Last Tango in Halifax

Monday, 11 February 2013


 by Pamela Winning

       Just when we thought romantic comedy/drama had been done to death, along came ‘Last Tango in Halifax’ with a fresh and funny take on wrinkly romance.
       It’s written by the much acclaimed, BAFTA nominated playwright and TV writer, Sally Wainwright. She based this story on her widowed mother, Dorothy, who, after learning some computer skills from a grandson, found her childhood sweetheart, Alec, on Friends Reunited. Alec is also widowed. They meet, fall in love and get married. It’s not so straight forward for Sally’s characters, Celia and Alan.
       Anne Reid, who’s acting CV overflows with success; Coronation Street, Dinnerladies, Ladies of Letters and many more, plays fun-loving Celia, widowed from a controlling husband in a loveless marriage. Celia is enjoying her new-found freedom and she wants to do everything, and do it right now, before it’s too late.
“What’s the point in waiting at our age?” She explains to her concerned daughter after announcing her engagement within days of meeting Alan for the first time since they were teenagers.
Derek Jacobi, who’s acting career spans decades and many guises, slips out of Shakespearean serious stuff and makes the character of Alan his own with professional ease. His Yorkshire accent is perfect. Alan’s late wife was an old school-friend of Celia’s.
There’s lots of humour in the parent-child role reversal situations that run through every episode. Alan and Celia both have daughters and families who keep a watchful eye over them. Alan stays at his daughter’s farm a lot, helping out by doing nothing in particular. She worries about his heart condition and reminds him to take his medication. Celia’s daughter, a head teacher in an exclusive high school, gets annoyed when her mother keeps doing her own thing without telling her. Everyone was frantic with worry when Alan and Celia failed to come home all night.
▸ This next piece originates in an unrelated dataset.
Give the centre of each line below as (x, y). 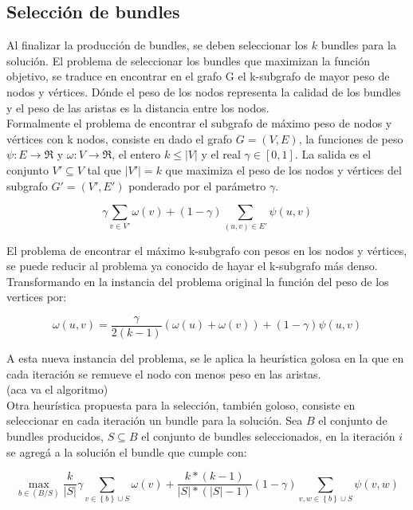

They had become locked in at a stately home they had gone to visit and spent the night by candlelight in a four-poster bed, with some ghostly activity going on.
 Sally Wainwright created characters I cared about and put them in some hilarious but believable situations. There are plenty of sub-plots involving Alan and Celia’s families. Alan’s daughter has a secret about how her husband really died. Celia’s daughter, who’s parted from her cheating husband, is having a same-sex relationship which isn’t easily accepted by her family.
 When great writing is brought to life with equally great acting, it becomes something extra and this is what I loved about Last Tango in Halifax.